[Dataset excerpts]
★ ★ ★

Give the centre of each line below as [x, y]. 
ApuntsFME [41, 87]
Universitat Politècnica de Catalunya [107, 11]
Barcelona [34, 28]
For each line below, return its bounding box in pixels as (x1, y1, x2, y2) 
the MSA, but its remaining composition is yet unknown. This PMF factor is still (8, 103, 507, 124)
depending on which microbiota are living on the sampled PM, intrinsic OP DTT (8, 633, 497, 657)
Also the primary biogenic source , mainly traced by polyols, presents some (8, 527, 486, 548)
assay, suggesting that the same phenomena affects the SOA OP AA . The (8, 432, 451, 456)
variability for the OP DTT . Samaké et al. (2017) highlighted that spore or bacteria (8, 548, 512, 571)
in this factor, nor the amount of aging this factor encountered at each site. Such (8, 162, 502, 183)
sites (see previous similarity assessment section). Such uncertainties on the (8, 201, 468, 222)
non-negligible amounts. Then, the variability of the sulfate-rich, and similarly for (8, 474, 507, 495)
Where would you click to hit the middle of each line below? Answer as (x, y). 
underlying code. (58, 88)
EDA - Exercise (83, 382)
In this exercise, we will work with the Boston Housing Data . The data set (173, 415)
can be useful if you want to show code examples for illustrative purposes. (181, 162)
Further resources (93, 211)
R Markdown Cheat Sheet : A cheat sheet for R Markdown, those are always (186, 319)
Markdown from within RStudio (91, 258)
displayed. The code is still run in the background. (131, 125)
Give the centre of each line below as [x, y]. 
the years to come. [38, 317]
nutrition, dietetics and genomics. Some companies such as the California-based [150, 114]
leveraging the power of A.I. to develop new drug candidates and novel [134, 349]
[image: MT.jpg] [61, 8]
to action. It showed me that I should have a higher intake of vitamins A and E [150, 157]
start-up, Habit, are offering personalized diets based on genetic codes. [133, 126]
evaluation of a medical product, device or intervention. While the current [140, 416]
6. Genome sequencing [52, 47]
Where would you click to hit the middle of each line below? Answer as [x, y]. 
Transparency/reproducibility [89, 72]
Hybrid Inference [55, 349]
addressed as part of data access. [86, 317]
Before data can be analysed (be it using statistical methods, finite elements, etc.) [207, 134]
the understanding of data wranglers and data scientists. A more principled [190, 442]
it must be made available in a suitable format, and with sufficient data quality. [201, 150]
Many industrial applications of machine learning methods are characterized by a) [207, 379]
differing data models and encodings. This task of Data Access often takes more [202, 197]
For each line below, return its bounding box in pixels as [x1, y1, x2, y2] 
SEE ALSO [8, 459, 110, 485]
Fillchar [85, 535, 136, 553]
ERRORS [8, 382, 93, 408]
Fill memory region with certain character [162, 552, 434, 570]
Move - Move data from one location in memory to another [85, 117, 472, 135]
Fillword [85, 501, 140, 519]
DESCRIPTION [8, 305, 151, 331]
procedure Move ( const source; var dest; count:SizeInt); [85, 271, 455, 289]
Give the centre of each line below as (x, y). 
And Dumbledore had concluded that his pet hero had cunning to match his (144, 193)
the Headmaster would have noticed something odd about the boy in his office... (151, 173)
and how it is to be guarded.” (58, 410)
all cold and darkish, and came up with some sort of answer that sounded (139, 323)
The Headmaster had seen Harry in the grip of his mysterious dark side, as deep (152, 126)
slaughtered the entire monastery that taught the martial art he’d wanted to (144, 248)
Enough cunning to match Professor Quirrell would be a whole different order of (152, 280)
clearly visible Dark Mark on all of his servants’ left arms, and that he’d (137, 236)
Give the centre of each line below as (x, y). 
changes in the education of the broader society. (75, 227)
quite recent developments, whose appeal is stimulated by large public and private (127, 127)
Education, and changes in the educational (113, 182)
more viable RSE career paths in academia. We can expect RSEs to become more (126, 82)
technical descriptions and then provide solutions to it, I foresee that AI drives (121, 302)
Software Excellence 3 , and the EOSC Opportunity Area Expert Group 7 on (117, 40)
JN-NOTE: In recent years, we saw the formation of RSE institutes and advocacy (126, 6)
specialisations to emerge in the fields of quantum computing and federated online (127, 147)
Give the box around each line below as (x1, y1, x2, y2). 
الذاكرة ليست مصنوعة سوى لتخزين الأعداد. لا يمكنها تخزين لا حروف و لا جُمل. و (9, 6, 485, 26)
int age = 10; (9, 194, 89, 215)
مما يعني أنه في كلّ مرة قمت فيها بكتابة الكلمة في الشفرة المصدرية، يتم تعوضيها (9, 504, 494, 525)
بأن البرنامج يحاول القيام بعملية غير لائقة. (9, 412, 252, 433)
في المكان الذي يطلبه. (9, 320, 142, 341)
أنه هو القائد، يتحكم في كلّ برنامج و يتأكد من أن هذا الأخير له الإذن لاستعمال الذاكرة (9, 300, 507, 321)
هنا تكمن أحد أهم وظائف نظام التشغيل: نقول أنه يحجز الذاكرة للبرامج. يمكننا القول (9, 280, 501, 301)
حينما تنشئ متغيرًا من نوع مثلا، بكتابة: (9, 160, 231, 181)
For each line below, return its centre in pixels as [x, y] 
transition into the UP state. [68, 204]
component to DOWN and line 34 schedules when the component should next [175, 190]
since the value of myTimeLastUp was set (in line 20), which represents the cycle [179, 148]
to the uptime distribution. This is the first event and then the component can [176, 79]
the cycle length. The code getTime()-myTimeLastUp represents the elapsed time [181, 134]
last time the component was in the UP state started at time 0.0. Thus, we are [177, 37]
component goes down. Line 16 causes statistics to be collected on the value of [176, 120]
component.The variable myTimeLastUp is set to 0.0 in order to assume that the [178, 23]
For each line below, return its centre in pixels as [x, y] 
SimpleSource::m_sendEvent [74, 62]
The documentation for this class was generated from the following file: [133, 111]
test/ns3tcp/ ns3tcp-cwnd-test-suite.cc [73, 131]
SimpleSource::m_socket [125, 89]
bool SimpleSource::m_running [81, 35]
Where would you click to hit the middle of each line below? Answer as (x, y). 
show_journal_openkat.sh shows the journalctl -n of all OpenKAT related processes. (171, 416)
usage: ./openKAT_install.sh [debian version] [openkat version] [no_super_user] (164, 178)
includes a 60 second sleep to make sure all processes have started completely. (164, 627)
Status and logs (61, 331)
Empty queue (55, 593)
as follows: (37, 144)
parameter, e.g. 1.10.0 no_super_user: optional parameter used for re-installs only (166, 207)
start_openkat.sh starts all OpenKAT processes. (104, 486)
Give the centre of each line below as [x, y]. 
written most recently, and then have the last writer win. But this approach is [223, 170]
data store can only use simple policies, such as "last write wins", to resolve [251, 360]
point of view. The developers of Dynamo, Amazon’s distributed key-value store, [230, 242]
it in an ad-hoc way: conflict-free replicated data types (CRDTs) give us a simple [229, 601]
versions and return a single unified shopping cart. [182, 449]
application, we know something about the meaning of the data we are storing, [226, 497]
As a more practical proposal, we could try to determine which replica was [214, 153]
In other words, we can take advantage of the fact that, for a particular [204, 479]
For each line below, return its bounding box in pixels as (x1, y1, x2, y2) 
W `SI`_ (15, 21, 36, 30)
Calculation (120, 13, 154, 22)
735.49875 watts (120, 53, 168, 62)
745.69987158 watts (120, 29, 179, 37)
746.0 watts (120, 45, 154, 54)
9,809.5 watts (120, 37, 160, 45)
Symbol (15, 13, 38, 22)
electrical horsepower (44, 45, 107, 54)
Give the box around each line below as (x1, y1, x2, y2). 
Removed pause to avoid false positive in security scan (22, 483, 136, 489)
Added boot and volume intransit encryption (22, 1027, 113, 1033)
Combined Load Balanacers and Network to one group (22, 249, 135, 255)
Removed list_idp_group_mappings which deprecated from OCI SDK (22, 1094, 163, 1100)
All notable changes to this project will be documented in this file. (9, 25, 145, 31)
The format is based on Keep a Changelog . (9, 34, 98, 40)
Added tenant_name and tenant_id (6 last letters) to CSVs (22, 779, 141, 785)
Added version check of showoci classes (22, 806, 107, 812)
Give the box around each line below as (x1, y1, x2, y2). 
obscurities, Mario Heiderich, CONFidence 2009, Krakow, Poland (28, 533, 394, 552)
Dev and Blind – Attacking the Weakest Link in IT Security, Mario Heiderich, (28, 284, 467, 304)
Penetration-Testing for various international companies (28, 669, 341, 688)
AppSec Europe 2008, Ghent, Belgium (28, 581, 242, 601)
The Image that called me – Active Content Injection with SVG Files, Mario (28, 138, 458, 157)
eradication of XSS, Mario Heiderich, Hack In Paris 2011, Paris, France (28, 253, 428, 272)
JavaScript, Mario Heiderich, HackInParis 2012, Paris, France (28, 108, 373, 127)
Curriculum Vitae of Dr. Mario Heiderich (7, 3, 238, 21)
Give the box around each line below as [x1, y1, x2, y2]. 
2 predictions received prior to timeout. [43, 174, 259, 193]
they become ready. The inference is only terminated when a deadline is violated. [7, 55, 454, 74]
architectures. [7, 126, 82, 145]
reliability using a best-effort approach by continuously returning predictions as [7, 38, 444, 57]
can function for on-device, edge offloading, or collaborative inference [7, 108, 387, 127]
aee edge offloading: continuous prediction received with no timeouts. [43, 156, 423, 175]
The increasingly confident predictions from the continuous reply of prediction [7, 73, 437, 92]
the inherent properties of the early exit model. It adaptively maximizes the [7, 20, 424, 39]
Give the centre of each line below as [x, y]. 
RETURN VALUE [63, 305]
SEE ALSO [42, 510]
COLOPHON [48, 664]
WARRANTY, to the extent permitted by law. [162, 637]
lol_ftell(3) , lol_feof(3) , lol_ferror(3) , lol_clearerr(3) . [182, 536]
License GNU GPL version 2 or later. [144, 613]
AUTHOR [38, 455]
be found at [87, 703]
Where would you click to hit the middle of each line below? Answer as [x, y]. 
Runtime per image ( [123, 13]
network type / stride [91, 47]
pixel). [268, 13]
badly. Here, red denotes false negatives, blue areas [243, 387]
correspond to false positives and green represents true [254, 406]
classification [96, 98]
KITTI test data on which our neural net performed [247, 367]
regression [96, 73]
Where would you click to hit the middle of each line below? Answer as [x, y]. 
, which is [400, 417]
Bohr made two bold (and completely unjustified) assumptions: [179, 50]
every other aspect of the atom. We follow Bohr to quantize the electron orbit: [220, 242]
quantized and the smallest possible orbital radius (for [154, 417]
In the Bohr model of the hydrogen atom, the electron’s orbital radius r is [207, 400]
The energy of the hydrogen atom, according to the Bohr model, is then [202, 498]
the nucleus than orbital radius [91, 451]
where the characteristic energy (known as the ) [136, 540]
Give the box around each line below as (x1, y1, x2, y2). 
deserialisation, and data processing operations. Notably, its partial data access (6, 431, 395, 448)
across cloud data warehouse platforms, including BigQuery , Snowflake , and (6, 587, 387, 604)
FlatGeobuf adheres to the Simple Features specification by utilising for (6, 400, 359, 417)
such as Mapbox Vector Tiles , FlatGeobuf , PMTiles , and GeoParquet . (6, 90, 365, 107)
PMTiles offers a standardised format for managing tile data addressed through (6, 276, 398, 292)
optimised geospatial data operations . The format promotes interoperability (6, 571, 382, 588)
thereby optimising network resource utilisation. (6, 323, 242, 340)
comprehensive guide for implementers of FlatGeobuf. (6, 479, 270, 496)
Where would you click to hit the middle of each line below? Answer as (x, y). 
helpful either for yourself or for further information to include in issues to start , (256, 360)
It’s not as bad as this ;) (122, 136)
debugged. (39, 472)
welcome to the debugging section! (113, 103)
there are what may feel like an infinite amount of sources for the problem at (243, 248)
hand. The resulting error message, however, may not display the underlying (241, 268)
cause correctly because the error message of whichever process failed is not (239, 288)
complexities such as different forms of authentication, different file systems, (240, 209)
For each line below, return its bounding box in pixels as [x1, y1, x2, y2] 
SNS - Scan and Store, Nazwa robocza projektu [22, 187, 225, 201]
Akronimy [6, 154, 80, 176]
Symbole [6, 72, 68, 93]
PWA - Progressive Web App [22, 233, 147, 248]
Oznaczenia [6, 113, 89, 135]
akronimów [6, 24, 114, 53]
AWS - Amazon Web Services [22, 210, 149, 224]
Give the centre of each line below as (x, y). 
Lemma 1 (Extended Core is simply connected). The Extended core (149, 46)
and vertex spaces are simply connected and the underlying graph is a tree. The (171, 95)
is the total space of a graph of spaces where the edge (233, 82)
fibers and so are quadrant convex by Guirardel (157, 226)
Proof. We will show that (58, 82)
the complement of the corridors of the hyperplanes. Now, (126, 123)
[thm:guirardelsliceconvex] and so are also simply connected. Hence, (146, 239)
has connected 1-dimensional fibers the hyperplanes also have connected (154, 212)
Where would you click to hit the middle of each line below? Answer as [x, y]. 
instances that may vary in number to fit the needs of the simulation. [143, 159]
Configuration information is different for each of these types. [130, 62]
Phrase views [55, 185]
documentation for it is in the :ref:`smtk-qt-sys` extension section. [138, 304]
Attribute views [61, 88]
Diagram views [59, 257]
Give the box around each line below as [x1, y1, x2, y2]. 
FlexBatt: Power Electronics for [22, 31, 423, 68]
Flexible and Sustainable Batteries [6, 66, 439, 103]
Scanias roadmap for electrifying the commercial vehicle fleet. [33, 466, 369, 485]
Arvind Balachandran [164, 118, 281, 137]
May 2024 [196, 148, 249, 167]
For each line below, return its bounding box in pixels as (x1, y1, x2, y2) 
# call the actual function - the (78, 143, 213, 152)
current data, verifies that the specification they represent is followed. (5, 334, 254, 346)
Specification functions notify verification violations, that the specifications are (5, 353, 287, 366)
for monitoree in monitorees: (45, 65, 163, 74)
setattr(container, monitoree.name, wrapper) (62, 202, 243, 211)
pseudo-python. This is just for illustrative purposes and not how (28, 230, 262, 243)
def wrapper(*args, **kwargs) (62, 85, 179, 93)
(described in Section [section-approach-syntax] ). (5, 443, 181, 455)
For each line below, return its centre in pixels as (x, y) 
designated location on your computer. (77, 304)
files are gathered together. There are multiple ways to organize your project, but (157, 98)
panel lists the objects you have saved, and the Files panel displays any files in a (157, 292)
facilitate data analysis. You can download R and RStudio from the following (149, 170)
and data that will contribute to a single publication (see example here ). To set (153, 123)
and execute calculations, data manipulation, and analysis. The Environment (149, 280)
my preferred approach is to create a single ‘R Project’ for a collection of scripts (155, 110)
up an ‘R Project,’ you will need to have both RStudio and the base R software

★ ★ ★

• _The problem_: Restate word for word the entries above, starting at the line with "component.The variable myTimeLastUp" and ending at the line with "includes a 60", inclusive, and no others.

• _Completed task_:
component.The variable myTimeLastUp is set to 0.0 in order to assume that the [178, 23]
For each line below, return its centre in pixels as [x, y] 
SimpleSource::m_sendEvent [74, 62]
The documentation for this class was generated from the following file: [133, 111]
test/ns3tcp/ ns3tcp-cwnd-test-suite.cc [73, 131]
SimpleSource::m_socket [125, 89]
bool SimpleSource::m_running [81, 35]
Where would you click to hit the middle of each line below? Answer as (x, y). 
show_journal_openkat.sh shows the journalctl -n of all OpenKAT related processes. (171, 416)
usage: ./openKAT_install.sh [debian version] [openkat version] [no_super_user] (164, 178)
includes a 60 second sleep to make sure all processes have started completely. (164, 627)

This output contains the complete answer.